Exercise materials:

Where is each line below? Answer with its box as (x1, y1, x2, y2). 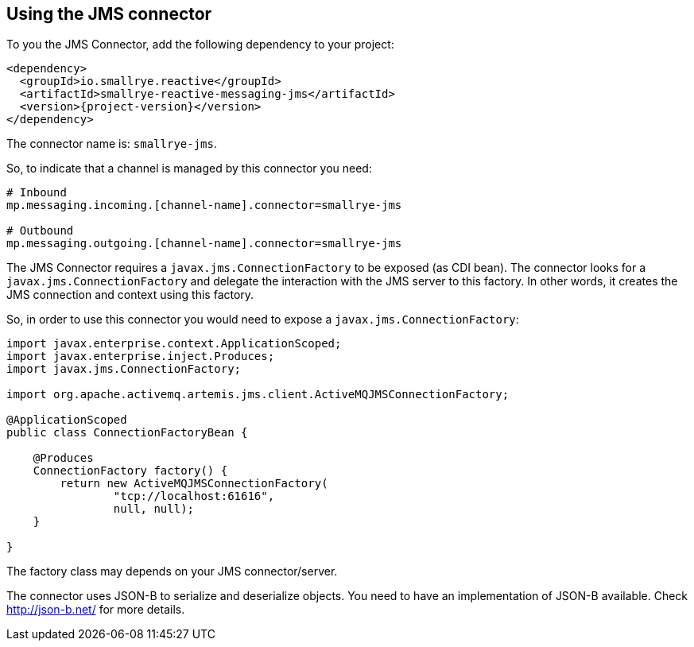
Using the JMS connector (6, 4, 212, 24)
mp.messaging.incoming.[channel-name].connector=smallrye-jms (6, 199, 402, 212)
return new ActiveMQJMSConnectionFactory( (60, 477, 328, 490)
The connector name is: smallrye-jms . (6, 137, 218, 151)
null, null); (113, 502, 195, 516)
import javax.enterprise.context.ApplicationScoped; (6, 337, 342, 351)
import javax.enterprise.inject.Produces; (6, 350, 275, 363)
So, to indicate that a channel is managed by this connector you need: (6, 161, 372, 176)
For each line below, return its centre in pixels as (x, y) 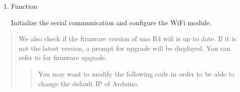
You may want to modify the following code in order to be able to (136, 73)
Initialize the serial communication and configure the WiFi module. (111, 22)
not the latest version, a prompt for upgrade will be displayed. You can (125, 48)
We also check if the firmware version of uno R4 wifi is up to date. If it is (128, 38)
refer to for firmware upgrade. (63, 57)
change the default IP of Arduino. (88, 83)
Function (24, 6)

Exercise prompt: Repeat every line above precisely; pictures do not belong in the copy.

Solution for this problem:
Where is each line below? Answer with its box as (x1, y1, x2, y2). 
Using the JMS connector (6, 4, 212, 24)
mp.messaging.incoming.[channel-name].connector=smallrye-jms (6, 199, 402, 212)
return new ActiveMQJMSConnectionFactory( (60, 477, 328, 490)
The connector name is: smallrye-jms . (6, 137, 218, 151)
null, null); (113, 502, 195, 516)
import javax.enterprise.context.ApplicationScoped; (6, 337, 342, 351)
import javax.enterprise.inject.Produces; (6, 350, 275, 363)
So, to indicate that a channel is managed by this connector you need: (6, 161, 372, 176)
For each line below, return its centre in pixels as (x, y) 
You may want to modify the following code in order to be able to (136, 73)
Initialize the serial communication and configure the WiFi module. (111, 22)
not the latest version, a prompt for upgrade will be displayed. You can (125, 48)
We also check if the firmware version of uno R4 wifi is up to date. If it is (128, 38)
refer to for firmware upgrade. (63, 57)
change the default IP of Arduino. (88, 83)
Function (24, 6)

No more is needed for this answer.